_Exercise goal_: State how many lines below hold the word "more". Give that number and no other text.

_Material supplied_:
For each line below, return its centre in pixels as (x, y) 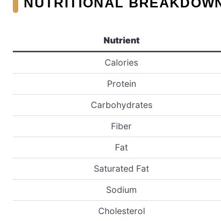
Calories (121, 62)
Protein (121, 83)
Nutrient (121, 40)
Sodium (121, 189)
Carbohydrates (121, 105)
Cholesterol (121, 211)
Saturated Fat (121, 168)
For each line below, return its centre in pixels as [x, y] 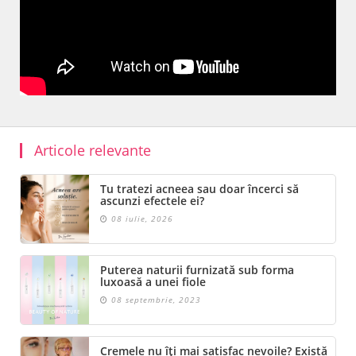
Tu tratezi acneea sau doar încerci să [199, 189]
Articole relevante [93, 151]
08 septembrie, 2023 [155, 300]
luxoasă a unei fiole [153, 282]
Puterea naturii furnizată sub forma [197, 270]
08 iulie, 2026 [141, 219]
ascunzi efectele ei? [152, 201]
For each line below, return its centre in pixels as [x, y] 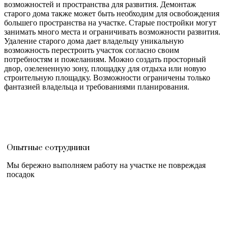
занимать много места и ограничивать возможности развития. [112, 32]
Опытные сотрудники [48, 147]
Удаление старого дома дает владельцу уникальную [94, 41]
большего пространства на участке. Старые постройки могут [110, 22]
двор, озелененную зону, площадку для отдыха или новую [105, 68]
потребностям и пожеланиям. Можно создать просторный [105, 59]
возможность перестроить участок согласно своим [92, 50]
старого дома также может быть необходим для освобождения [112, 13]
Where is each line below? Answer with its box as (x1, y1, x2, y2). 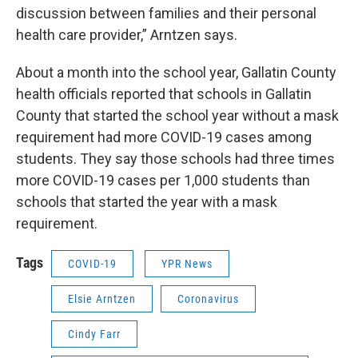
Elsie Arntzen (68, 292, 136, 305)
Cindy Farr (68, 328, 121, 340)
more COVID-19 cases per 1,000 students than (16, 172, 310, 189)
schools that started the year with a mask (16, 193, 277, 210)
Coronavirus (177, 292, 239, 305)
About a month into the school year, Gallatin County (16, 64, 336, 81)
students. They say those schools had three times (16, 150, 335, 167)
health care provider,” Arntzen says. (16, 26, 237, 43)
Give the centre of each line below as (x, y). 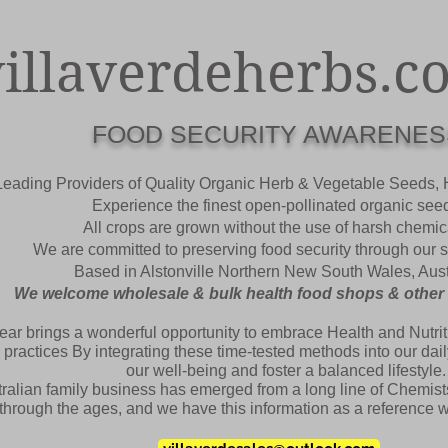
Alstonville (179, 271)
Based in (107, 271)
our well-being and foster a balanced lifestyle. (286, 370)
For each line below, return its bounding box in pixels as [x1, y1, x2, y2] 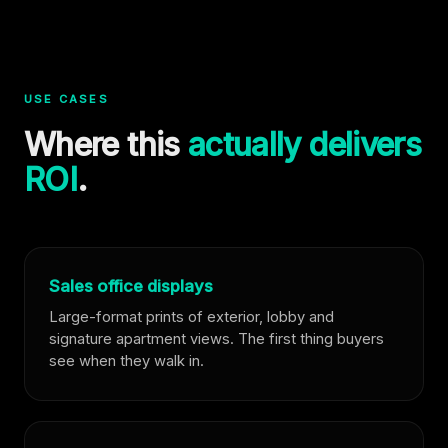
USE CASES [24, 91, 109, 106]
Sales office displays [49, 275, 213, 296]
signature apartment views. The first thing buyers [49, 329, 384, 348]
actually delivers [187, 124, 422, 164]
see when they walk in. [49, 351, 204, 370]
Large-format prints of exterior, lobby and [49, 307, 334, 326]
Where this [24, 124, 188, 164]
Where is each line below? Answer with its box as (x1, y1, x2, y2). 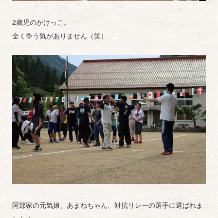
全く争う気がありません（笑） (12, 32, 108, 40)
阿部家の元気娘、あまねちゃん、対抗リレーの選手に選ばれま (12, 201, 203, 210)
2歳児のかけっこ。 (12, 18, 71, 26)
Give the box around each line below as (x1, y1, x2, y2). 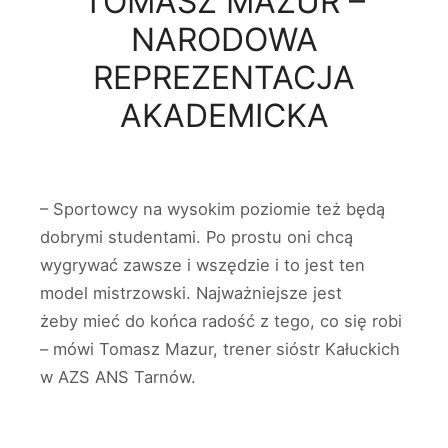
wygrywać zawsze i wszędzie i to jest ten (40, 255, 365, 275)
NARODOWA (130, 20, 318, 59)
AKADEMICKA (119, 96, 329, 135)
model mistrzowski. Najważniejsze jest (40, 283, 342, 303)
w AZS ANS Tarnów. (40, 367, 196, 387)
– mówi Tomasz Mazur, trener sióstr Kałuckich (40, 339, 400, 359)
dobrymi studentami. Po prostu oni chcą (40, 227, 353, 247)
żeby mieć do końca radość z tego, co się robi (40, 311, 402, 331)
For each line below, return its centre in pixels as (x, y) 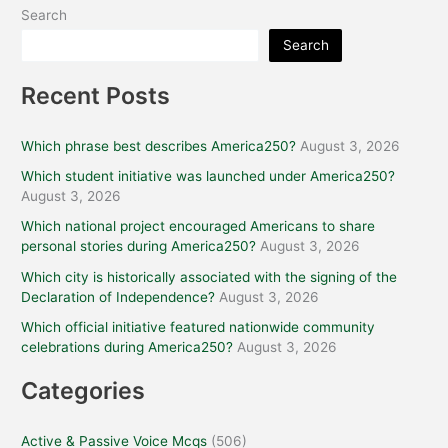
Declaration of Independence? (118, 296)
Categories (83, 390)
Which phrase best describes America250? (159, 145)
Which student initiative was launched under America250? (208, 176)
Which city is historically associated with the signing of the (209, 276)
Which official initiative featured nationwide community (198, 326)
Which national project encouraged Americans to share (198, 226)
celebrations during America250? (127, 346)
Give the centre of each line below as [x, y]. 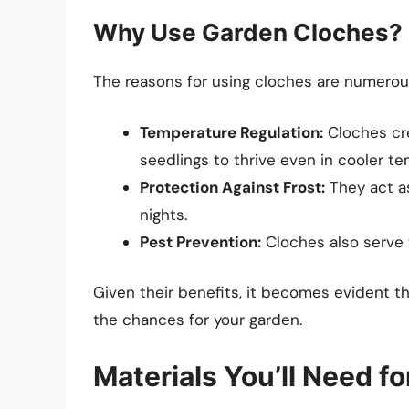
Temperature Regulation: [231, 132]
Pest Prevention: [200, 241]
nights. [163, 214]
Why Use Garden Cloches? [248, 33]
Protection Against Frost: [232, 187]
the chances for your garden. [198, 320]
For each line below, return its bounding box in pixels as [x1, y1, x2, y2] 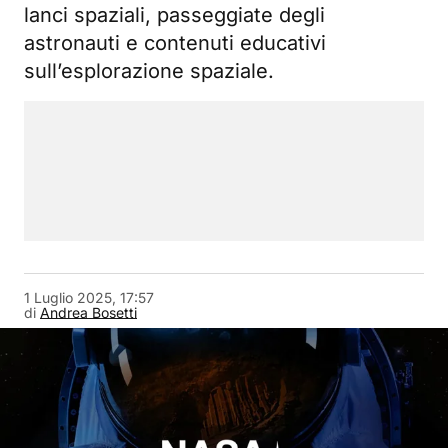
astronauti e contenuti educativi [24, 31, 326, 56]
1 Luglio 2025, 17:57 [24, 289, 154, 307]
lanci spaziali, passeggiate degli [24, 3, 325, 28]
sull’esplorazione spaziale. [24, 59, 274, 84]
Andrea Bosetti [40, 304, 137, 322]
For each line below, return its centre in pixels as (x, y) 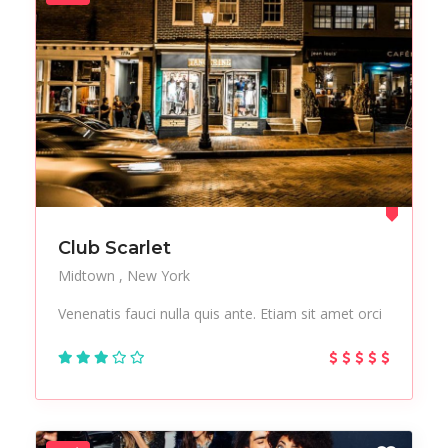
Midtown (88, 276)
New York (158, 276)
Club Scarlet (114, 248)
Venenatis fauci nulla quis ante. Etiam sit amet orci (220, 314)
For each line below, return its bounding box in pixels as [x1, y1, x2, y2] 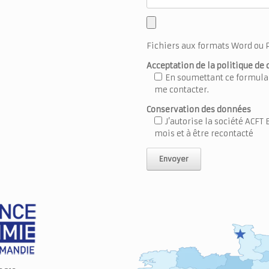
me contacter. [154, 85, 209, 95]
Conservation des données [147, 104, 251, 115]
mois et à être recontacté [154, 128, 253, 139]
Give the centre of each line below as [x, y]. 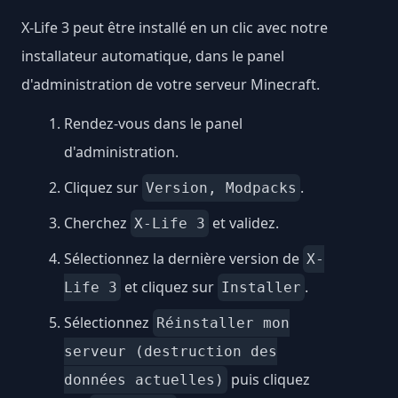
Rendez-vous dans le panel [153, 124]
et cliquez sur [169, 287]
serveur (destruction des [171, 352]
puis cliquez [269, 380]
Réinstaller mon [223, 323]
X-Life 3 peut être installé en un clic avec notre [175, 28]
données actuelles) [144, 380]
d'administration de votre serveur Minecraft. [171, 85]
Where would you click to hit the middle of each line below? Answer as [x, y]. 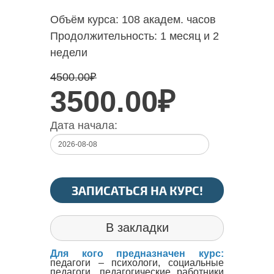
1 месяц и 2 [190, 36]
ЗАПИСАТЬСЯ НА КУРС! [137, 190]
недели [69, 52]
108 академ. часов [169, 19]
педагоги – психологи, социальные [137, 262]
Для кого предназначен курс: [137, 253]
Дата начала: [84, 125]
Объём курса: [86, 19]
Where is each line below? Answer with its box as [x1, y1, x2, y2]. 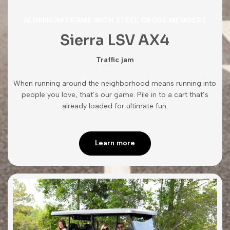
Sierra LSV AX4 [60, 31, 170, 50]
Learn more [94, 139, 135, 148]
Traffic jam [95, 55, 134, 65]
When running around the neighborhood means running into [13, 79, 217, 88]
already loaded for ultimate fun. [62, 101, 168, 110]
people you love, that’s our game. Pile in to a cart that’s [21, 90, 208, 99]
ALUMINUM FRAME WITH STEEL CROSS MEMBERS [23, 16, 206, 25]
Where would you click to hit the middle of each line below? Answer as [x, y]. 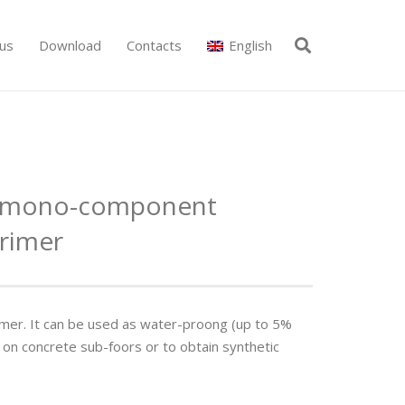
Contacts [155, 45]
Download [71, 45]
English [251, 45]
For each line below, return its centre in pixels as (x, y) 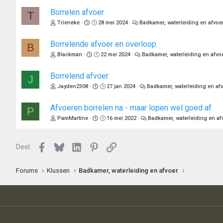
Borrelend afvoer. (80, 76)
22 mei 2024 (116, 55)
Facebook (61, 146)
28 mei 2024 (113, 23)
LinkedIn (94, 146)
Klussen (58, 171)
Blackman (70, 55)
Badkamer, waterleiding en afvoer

_Solution for this exercise_: 2